Introduction
Insects are among the most evolutionary successful organisms on Earth, largely due to their remarkable adaptability to diverse and rapidly changing environments. Drosophila melanogaster, the fruit fly, has long served as a cornerstone model in genetics and evolutionary biology, offering unique advantages such as a short generation time, ease of genetic manipulation, and a deeply characterized genome (Beckingham et al., 2005). These traits make D. melanogaster an ideal system for investigating the genetic basis of complex traits and evolutionary processes.
With the rise of high-throughput sequencing technologies, our ability to link genetic variation to phenotypic traits has advanced dramatically. Genomic selection (GS) was introduced by Meuwissen et al. (2001) as an extension of marker-assisted selection, designed to capture the full genetic variance of complex traits by using dense, genome-wide marker coverage. The core idea of GS is that, by including markers across the entire genome—assumed to be in linkage disequilibrium with underlying quantitative trait loci (QTL)—it becomes possible to estimate the genetic contribution of all loci simultaneously, even if the specific QTL are unknown. Unlike traditional methods such as best linear unbiased prediction (BLUP; Henderson, 1975), which estimate genetic merit based on pedigree-derived relationships, genomic selection (GS) utilizes genome-wide SNP data to calculate realized genetic relationships among individuals. This marker-based approach significantly improves the accuracy of estimated breeding values (EBVs) by capturing actual genetic similarities rather than relying on expected relationships (Boichard et al., 2016). Additionally, GS enables the identification of high-performing individuals early in life, thereby shortening the generation interval and accelerating the rate of genetic improvement (Boichard et al., 2016; Hayes et al., 2009).

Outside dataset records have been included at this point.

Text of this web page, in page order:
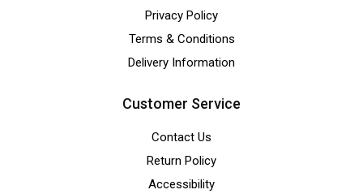
Privacy Policy
Terms & Conditions
Delivery Information
Customer Service
Contact Us
Return Policy
Accessibility
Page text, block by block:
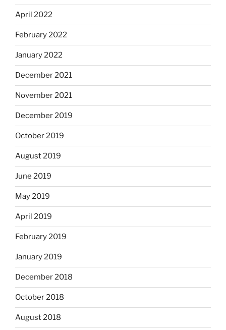
April 2022
February 2022
January 2022
December 2021
November 2021
December 2019
October 2019
August 2019
June 2019
May 2019
April 2019
February 2019
January 2019
December 2018
October 2018
August 2018
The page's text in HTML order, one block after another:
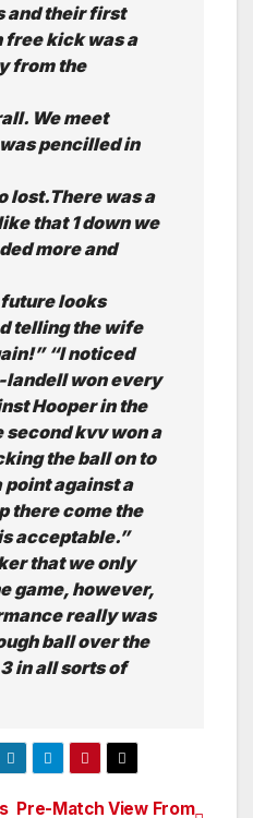
and their first
free kick was a
from the
We meet
pencilled in
lost.There was a
that 1 down we
more and
future looks
telling the wife
“I noticed
landell won every
Hooper in the
kvv won a
the ball on to
point against a
there come the
acceptable.”
that we only
game, however,
really was
ball over the
in all sorts of
Pre-Match View From
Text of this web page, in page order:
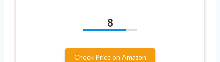
8
Check Price on Amazon
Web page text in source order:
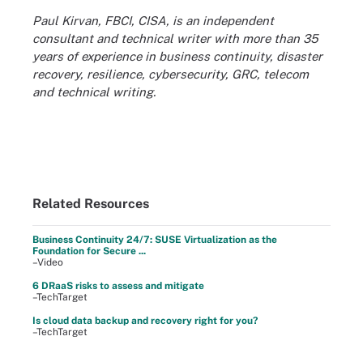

A variety of statistical models have been developed for genomic prediction, these models can be classified into two groups: linear and nonlinear methods. Among linear models are genomic best linear unbiased prediction (GBLUP; VanRaden, 2008) and ridge regression best linear unbiased prediction (RRBLUP; Piepho, 2009). The nonlinear methods include Bayesian methods like Bayes A and B (Meuwissen & Goddard, 2010; Gianola, 2013). The performance of statistical models in GS depends heavily on the genetic architecture of traits, including the number and effect size of QTLs and marker density (Daetwyler et al., 2010). Research indicates that Bayesian methods, such as Bayes B, may outperform linear mixed models like GBLUP when traits are influenced by fewer QTLs with larger effects (Coster et al., 2010; Clark et al., 2011; Li & Sillanpää, 2012b). However, empirical studies with real-world data suggest that GBLUP can perform comparably to or, in some cases, outperform Bayesian variable selection models for many traits (Zhong et al 2009; Ober et al., 2012; Rius-Vilarrasa et al., 2012; de los Campos et al., 2013). In Drosophila melanogaster, GBLUP has even been found to yield higher prediction accuracy than BayesB for QTL-associated traits derived from whole-genome sequence data (Ober et al., 2012). One of the practical strengths of GBLUP lies in its ease of implementation through existing residual maximum likelihood (REML) and BLUP frameworks and lower computational demands, making it practical for large-scale genomic predictions (El-Kassaby et al., 2012). Although newer algorithms such as expectation–maximization and variational Bayes have reduced the computational burden of Bayesian approaches (Li & Sillanpää, 2012a; Li & Sillanpää, 2012b), GBLUP remains a widely adopted and effective method in genomic evaluations due to its simplicity and efficiency.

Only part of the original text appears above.